O Instituto de Assistência ao Menor (IAM), citado acima, foi criado, no Paraná, em

16 de julho de 1962, pela Lei n° 4.167 e regulamentado mais tarde pelo Decreto n° 17.954,

de 27 de abril de 1965. Tratava-se de uma autarquia e de um órgão relevante da Secretaria de

Saúde Bem-Estar Social do Estado do Paraná.

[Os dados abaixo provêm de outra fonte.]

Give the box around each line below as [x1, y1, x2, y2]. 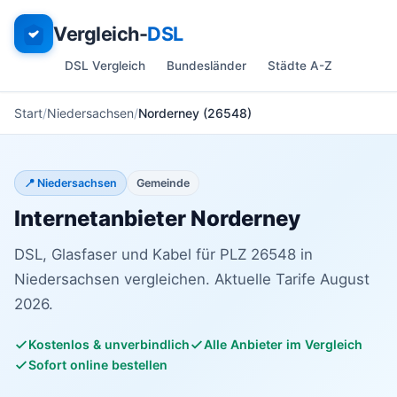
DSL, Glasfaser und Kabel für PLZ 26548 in [14, 245, 313, 263]
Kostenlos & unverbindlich [28, 337, 190, 352]
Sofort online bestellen [28, 357, 167, 372]
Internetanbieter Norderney [14, 206, 300, 231]
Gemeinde [136, 176, 190, 190]
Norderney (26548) [138, 105, 252, 121]
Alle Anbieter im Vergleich [204, 337, 362, 352]
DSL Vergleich [65, 58, 145, 73]
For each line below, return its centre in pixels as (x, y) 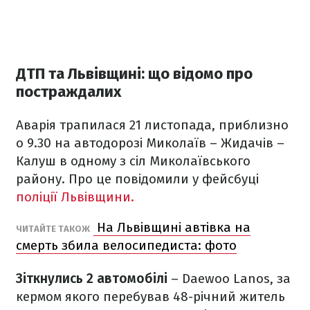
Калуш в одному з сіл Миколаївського (133, 161)
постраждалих (69, 92)
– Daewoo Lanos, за (231, 279)
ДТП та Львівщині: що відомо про (134, 74)
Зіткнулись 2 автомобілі (93, 279)
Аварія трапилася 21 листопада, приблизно (152, 125)
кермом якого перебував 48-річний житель (151, 297)
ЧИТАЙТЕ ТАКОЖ (53, 229)
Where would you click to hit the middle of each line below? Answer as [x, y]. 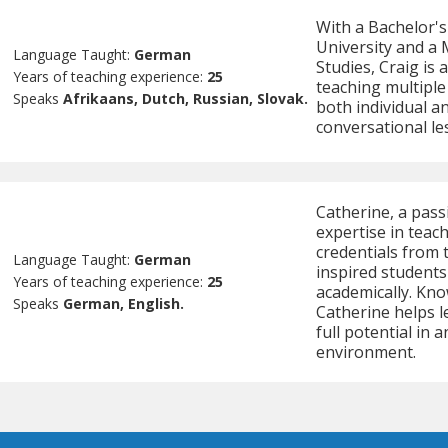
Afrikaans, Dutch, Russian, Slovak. [186, 98]
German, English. [124, 303]
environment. [365, 351]

“Era [o IAM] uma entidade autárquica estadual, com personalidade jurídica dotada de autonomia

administrativa e financeira, para cuidar de menores em situação irregular (abandonados, carentes,

delinqüentes), em suas unidades do interior e da capital, após triagem nos Centros de Estudos,

Diagnóstico e Indicação de Tratamento (CEDIT), localizados em Curitiba e Londrina.”22

A sede do IAM-PR ficava em Curitiba, existindo, paralelamente, cerca de 20

escritórios regionais, distribuídos em todo o Estado. As atividades desenvolvidas pelo IAM

seguiam os princípios definidos nas Diretrizes da Política de Bem-Estar do Menor no Estado

do Paraná, aprovadas em 13 de julho de 1984, consubstanciadas nas cinco grandes diretrizes:

internamento, como medida de último recurso; melhoria da qualidade dos serviços;

participação comunitária; educação emancipadora; utilização de recursos e equipamentos

públicos e comunitários existentes – operacionalizadas mediante dois programas:

“Assistência e Proteção ao Menor Órfão Abandonado e Infrator” e “Municipalização dos

Serviços de Bem-Estar do Menor”. 23

O ano de 1976, então, marca a criação do Centro de Estudo, Diagnóstico e Indicação

de Tratamento (CEDIT) – já no endereço onde, hoje, encontra-se o Centro de Socioeducação

(CENSE) Curitiba; cujo arquivo utilizei para a realização deste trabalho. O CEDIT atendia a

crianças e adolescentes carentes, órfãos e abandonados, apreendidos pela polícia por estarem

perambulando nas ruas, ou, também, aos que eram levados pelas próprias famílias. A unidade

atendia inclusive a bebês, os quais eram, muitas vezes, encaminhados à adoção. Os menores

acolhidos pela instituição permaneciam em estudo pelo período de 90 dias; posteriormente,

recebiam um encaminhamento, mediante aprovação judicial, o qual podia se dar para

internatos, semi-internatos, repúblicas, trabalho, creches, escolas, hospitais psiquiátricos,

22 Ibid., p. 104. 23 PAULA, Vera Cecília Abagge de. Diretrizes para uma política de bem-estar do menor: a experiência do Estado do Paraná antes da regulamentação do Estatuto da Criança e do Adolescente. Curitiba : Revista da Faculdade de Direto da UFPR. http://calvados.c3sl.ufpr.br/ojs2/index.php/direito/article/view/1747/1444 (27/09/07).

22

escolas especiais, etc. Inicialmente, o CEDIT era composto por apenas uma ala, sendo, esta,

feminina; somente em janeiro de 1979, é criada, então, a ala masculina.24

No mesmo endereço, em 1982, é criada a Unidade de Triagem do Infrator (UTI), que

funcionava junto à Delegacia de Proteção ao Menor e que atendia a todos os menores que

eram levados pela polícia, permanecendo (a UTI) com os infratores, até que fossem feitos

os estudos de caso e encaminhamentos. Já em 1987, o UTI passa a se chamar SETREM -

Serviço de Recepção e Triagem de Menores de Curitiba.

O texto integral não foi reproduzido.